Kevin Thomas of the Los Angeles Times thought the original was "a terrific one-of-a-kind thriller," but "Not so the sequel. It's an all-out horror film—handsomely produced but morbid and not in the least amusing to watch." Richard Harrington of The Washington Post called it "an inevitable sequel that's not as good as its progenitor, but better than most movies with the numbers 2 through 8 in their titles."

===Home media===
Child's Play 2 was first released on VHS by MCA/Universal Home Video in North America on April 11, 1991. The film was later released on DVD in 1999 and bundled with the fourth film Bride of Chucky. This released on DVD by Universal Pictures Home Entertainment on October 22, 2002. It was released in multiple collections, such as:
- The Chucky Collection (alongside Child's Play 3 and Bride of Chucky), released on October 7, 2003.

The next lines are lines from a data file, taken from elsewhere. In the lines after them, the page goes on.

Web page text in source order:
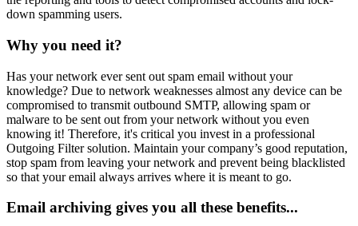
down spamming users.
Why you need it?
Has your network ever sent out spam email without your
knowledge? Due to network weaknesses almost any device can be
compromised to transmit outbound SMTP, allowing spam or
malware to be sent out from your network without you even
knowing it! Therefore, it's critical you invest in a professional
Outgoing Filter solution. Maintain your company’s good reputation,
stop spam from leaving your network and prevent being blacklisted
so that your email always arrives where it is meant to go.
Email archiving gives you all these benefits...
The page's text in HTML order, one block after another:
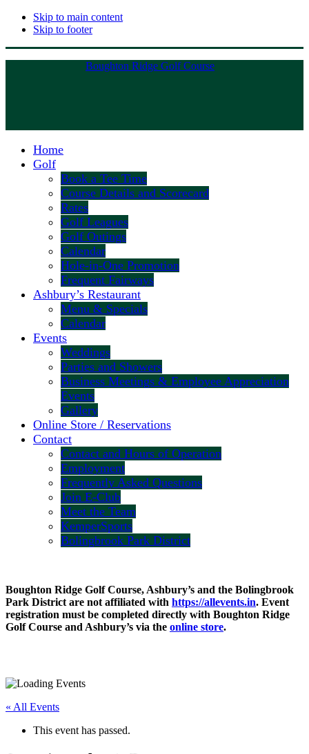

- Chucky – The Killer DVD Collection (alongside Child's Play 3, Bride and Seed of Chucky), released on September 19, 2006.
- Chucky: The Complete Collection (alongside Child's Play and 3, Bride, Seed and Curse of Chucky), released on October 8, 2013.
- Chucky: Complete 7-Movie Collection (alongside Child's Play and 3, Bride, Seed, Curse and Cult of Chucky), released on October 3, 2017.
Child's Play 2 was released on 4K Ultra HD by Scream! Factory on August 16, 2022. This release included a new 4K scan from the original camera negative, a new Dolby Atmos track and several interviews recorded in 2022 with creator Don Mancini, actor Alex Vincent, producer David Kirschner, actress Christine Elise, actress Beth Grant, and executive producer Robert Latham Brown.

==Sequels==
The film was followed by Child's Play 3 in 1991, Bride of Chucky in 1998, Seed of Chucky in 2004, Curse of Chucky in 2013, Cult of Chucky in 2017, and the TV series Chucky in 2021.